If you’ve never eaten biscotti, you will enjoy this sliced and twice-baked crunchy cookie. Since most of the moisture is removed from the cookie during baking, the crisp slices can be stored for a very long time. Biscotti is great for dunking into coffee or plant based milk, having as a quick snack or a nightly dessert.
Now, I went a little crazy on biscotti baking day. Since I had all the ingredients and supplies for biscotti out, I wanted to try baking a few different flavors. I wasn’t sure which one would be my favorite. In my earlier baking days, I often made plain vanilla or chocolate biscotti, then just decorated the tops with glazes, chocolate, and nuts.
Depending on how wide and deep you make your biscotti loaves before baking, you will get different servings of biscotti slices. My biscotti “loaves” were always about 8 to 9 inches long, 4 inches wide and 3/4 inch deep. I tried to slice each biscotti so that it was about 3/4 inch thick. I would get 24 slices per recipe, more or less.
In this recipe, I use both all purpose flour and whole wheat flour. The whole wheat flour absorbs more of the moisture from the apple sauce, so if you use wheat flour, you will increase the applesauce by one tablespoon (noted in the recipe). If you use only all purpose flour, you can omit the additional 1 tablespoon of applesauce. I’ve made the biscotti both ways, and my preference is to just use all purpose flour only. I found the dough was slightly less crumbly and easier to handle using only all purpose flour. But, the biscotti made with both types of flour came out great, too! No one eating them will notice any difference.
When cutting the biscotti, I’ve seen advice to use just a push down on your knife, rather than a sawing motion. But when I’ve tried this, the biscotti is squished down by the cut. What I have found works best is using a serrated knife, especially a knife made for cutting bread. Instead of just pushing down on the knife, I use a very small rapid sawing motion, while holding the biscotti securely into place (watch your fingers!). This gave me very little crumbling, a sharp cut, and no smashed down or broken biscotti slices.
After cutting about half of the biscotti, you might notice your knife accumulating crumbs and dough. This will make your cuts jagged or your slices might break on the ends. Rinsing, then drying, your knife to clean it before going on will keep your cuts clean.
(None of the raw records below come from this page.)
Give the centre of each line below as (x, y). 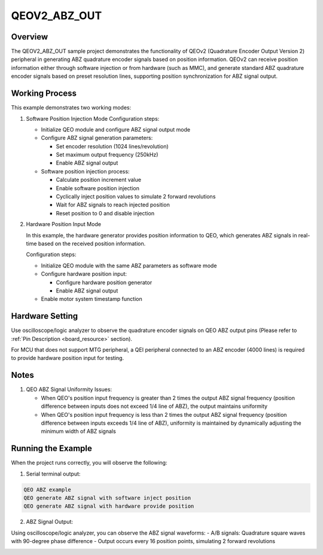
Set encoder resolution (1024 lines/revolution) (112, 146)
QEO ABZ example (48, 490)
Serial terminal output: (53, 474)
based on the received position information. (92, 243)
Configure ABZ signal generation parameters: (97, 138)
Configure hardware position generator (104, 282)
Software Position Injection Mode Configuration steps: (93, 118)
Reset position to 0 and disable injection (105, 213)
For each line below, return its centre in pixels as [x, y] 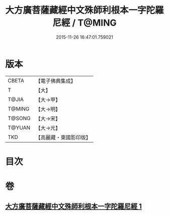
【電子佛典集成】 [56, 81]
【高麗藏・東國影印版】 [63, 137]
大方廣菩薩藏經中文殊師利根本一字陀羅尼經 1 [74, 206]
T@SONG [19, 118]
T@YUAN [19, 128]
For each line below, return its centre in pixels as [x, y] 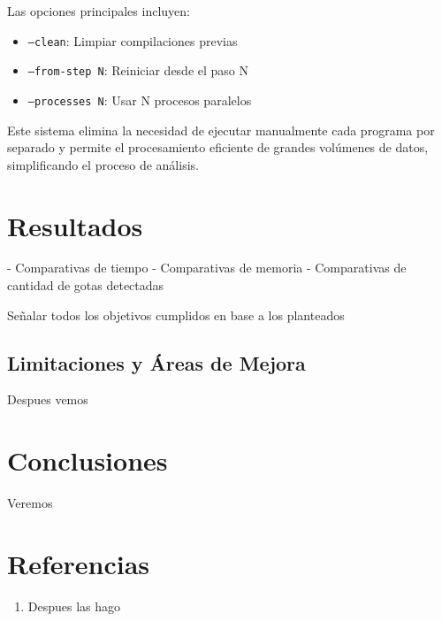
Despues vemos [48, 399]
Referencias [79, 563]
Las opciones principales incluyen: [99, 11]
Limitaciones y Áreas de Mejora [156, 362]
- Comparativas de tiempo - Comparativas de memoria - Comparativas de [207, 268]
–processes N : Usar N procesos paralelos [140, 100]
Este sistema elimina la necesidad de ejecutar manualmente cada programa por [221, 130]
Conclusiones [88, 460]
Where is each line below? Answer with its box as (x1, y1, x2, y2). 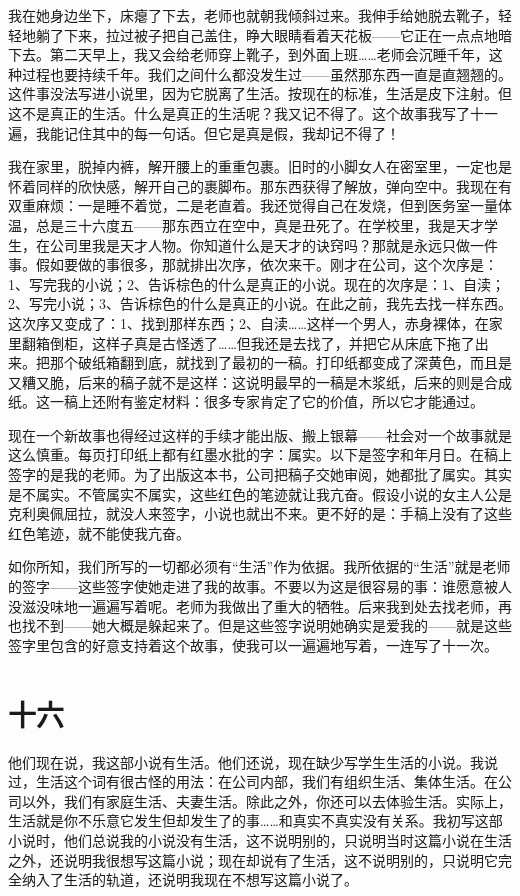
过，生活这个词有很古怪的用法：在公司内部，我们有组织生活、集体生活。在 (8, 771, 498, 792)
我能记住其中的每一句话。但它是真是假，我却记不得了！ (35, 122, 400, 143)
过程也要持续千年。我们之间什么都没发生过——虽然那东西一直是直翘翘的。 (21, 63, 512, 84)
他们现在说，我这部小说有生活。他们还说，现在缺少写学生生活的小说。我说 (8, 751, 498, 772)
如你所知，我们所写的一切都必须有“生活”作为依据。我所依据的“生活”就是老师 (8, 556, 511, 577)
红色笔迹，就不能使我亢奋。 (8, 522, 190, 543)
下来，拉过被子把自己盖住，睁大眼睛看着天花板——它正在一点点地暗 (63, 24, 512, 45)
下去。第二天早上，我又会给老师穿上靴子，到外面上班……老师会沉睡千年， (8, 44, 489, 65)
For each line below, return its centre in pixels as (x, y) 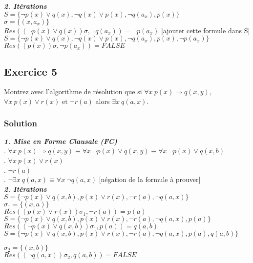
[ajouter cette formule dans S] (205, 30)
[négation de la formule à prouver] (150, 179)
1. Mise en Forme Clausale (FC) (61, 141)
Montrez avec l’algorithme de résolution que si (73, 91)
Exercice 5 (31, 71)
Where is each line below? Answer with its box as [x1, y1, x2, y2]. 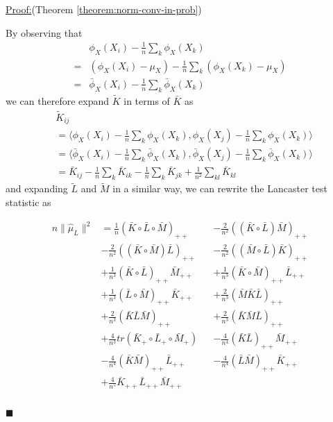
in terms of [123, 93, 170, 108]
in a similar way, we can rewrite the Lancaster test [112, 181, 327, 196]
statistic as [6, 195, 51, 210]
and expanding [6, 181, 68, 196]
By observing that [6, 25, 83, 40]
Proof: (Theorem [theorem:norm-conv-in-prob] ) [6, 2, 202, 16]
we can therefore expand [6, 93, 110, 108]
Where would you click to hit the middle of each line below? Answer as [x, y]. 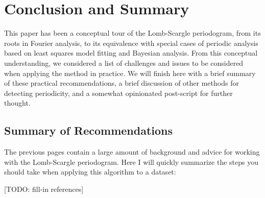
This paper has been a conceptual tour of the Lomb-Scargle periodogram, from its [132, 33]
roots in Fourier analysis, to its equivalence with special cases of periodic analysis [131, 43]
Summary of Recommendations [89, 130]
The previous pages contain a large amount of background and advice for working [132, 152]
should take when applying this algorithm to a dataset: [90, 172]
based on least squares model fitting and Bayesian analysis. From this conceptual [131, 53]
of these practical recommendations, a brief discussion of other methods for [122, 83]
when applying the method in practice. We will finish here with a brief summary [130, 73]
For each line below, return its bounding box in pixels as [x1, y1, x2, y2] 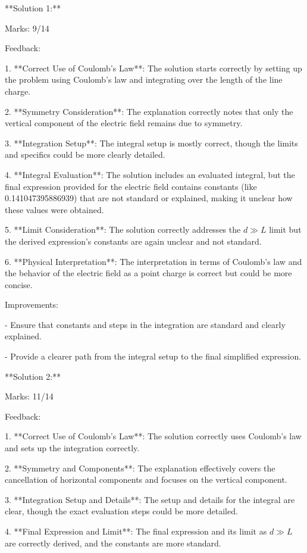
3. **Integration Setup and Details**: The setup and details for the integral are [5, 493, 295, 505]
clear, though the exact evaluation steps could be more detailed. [5, 505, 238, 517]
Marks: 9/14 [5, 21, 49, 34]
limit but [269, 223, 302, 236]
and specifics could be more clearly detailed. [5, 148, 165, 161]
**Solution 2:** [5, 370, 61, 382]
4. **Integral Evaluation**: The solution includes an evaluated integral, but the [5, 168, 295, 180]
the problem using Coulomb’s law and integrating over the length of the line [5, 73, 283, 86]
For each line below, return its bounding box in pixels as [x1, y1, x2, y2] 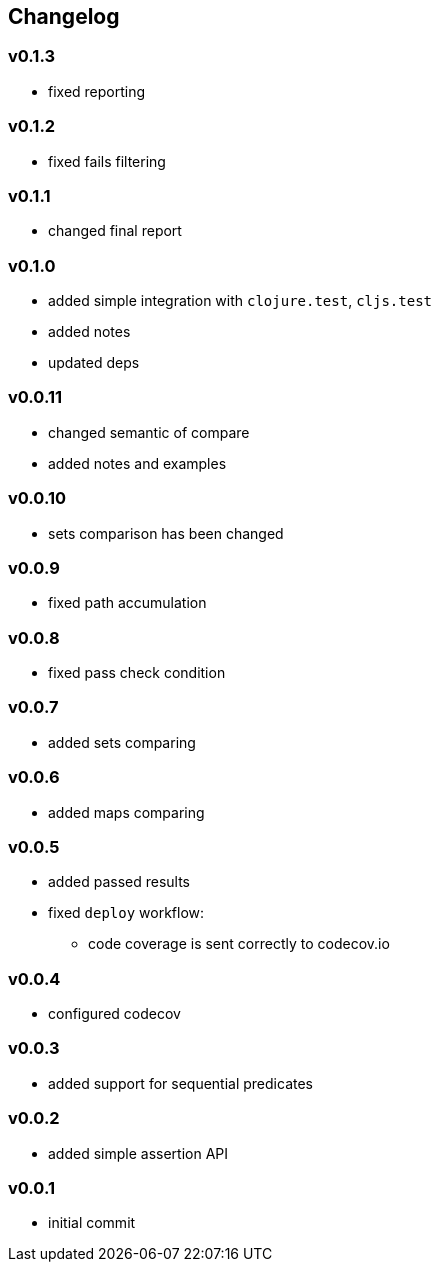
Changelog [8, 4, 120, 29]
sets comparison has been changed [48, 524, 284, 542]
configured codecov [48, 1005, 181, 1023]
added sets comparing [48, 733, 196, 751]
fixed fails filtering [48, 152, 166, 170]
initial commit [48, 1214, 136, 1232]
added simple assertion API [48, 1144, 229, 1162]
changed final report [48, 222, 182, 240]
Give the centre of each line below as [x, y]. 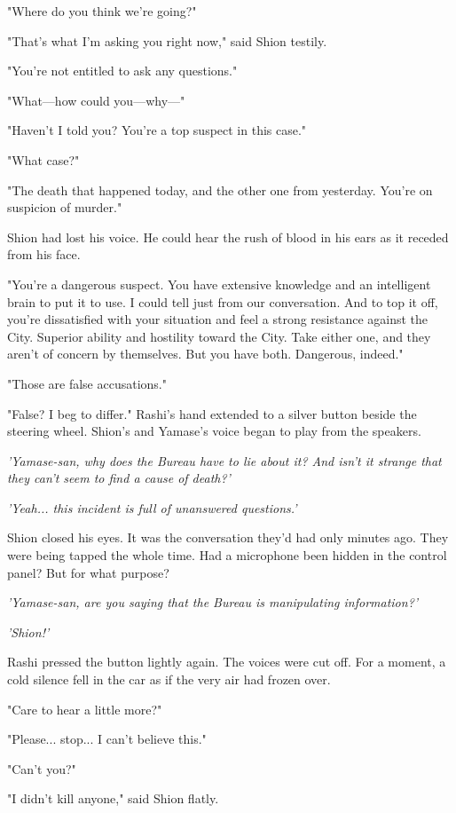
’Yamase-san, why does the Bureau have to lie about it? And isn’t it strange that [224, 460]
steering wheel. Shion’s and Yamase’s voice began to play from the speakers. [214, 431]
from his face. [44, 254]
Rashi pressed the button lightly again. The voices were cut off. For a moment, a [227, 662]
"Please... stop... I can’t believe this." [107, 739]
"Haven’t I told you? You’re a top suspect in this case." [157, 130]
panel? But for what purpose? [88, 572]
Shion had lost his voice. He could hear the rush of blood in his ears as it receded [228, 237]
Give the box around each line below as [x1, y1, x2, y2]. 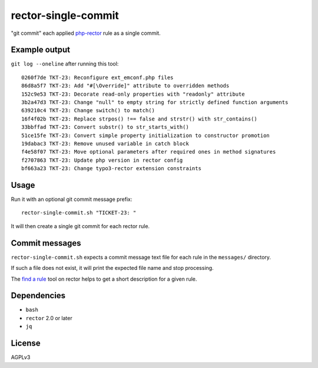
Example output [11, 45, 71, 55]
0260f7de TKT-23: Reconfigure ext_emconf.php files [21, 74, 174, 81]
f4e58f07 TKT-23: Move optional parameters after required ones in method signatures [21, 148, 276, 155]
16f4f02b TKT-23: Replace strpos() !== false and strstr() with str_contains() [21, 115, 257, 122]
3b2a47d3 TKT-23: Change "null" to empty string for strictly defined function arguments [21, 99, 289, 106]
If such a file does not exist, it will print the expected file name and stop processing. [11, 265, 214, 272]
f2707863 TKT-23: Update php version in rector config [21, 157, 183, 164]
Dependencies [11, 291, 66, 301]
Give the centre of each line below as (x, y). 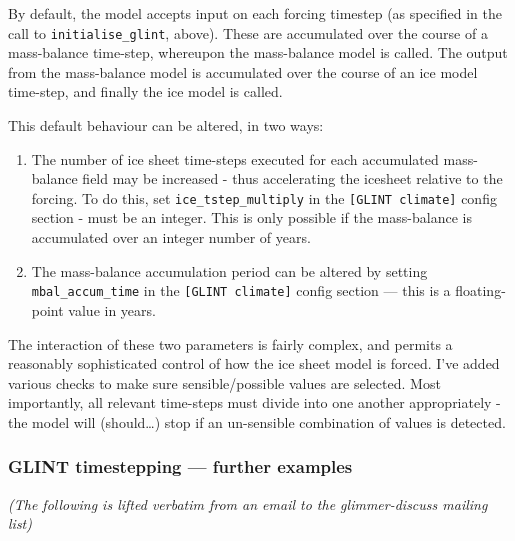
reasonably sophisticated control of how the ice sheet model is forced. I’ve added (254, 363)
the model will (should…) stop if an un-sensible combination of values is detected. (257, 421)
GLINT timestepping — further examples (180, 466)
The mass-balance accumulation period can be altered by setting (229, 270)
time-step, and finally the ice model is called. (145, 91)
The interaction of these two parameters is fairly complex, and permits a (230, 343)
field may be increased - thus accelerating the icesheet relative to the (292, 178)
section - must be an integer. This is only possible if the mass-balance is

When the biscotti are baking for the second time, I like to flip them over at the halfway point. It just seems like a good way to insure that both sides are crispy. I’ve always done it, but I’m not sure it’s necessary.
I’ve now made this almond biscotti recipe, a Triple Chocolate Vegan Biscotti, and Cranberry Orange Pistachio Biscotti. All three are mildly sweet and perfectly crunchy. The chocolate biscotti will easily satisfy any chocolate cravings you might have.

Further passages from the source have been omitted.